● Work instruction: With pictures excluded, copy word for word the lines in the data below from the line containing "Hier können Sie auf" through the line containing "рельефа и может подниматься по склону 30° при".

● Provided data:
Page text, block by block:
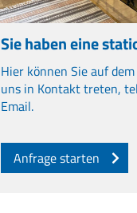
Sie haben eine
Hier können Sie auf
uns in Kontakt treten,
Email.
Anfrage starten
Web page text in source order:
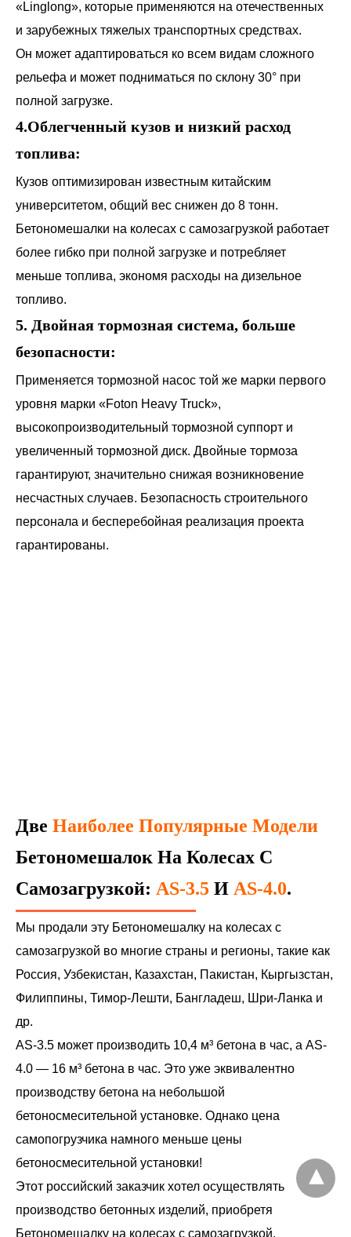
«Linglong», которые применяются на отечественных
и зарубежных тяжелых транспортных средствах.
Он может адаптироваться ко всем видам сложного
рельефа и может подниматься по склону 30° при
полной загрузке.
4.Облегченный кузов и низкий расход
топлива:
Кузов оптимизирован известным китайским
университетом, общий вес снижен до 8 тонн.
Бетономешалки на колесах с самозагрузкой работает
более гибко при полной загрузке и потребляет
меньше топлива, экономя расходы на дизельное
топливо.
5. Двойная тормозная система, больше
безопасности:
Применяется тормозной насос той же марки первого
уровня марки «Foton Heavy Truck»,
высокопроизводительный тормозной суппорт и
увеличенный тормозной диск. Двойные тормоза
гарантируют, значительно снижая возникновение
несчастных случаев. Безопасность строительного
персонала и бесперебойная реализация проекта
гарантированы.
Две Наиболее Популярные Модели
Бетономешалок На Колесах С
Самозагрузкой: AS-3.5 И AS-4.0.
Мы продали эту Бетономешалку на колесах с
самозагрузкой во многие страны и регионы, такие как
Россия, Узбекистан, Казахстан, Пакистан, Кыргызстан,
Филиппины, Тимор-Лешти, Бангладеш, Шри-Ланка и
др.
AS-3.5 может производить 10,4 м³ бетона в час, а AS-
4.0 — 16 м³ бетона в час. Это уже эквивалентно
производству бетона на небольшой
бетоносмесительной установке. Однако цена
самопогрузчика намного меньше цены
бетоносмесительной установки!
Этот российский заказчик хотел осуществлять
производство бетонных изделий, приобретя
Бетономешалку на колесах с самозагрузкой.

---

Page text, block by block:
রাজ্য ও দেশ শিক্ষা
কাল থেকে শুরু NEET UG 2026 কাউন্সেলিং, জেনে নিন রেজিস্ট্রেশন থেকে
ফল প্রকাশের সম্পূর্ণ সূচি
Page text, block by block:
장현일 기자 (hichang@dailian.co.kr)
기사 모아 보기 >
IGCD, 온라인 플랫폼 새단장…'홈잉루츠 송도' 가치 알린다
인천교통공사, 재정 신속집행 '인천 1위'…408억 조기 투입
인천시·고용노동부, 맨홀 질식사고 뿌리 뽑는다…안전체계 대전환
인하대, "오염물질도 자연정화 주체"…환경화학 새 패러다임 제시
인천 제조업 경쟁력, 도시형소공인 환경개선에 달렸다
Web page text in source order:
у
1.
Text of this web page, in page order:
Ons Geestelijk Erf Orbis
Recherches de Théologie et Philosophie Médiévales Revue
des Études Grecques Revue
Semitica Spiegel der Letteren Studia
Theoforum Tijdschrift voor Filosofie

==

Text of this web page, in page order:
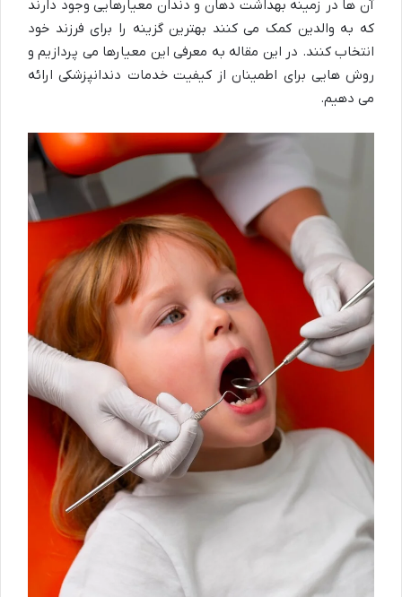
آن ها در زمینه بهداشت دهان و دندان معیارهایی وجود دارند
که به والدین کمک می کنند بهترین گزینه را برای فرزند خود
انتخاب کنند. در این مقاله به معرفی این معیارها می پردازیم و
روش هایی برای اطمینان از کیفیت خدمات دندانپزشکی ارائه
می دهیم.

● Answer space:
Hier können Sie auf
uns in Kontakt treten,
Email.
Anfrage starten
Web page text in source order:
«Linglong», которые применяются на отечественных
и зарубежных тяжелых транспортных средствах.
Он может адаптироваться ко всем видам сложного
рельефа и может подниматься по склону 30° при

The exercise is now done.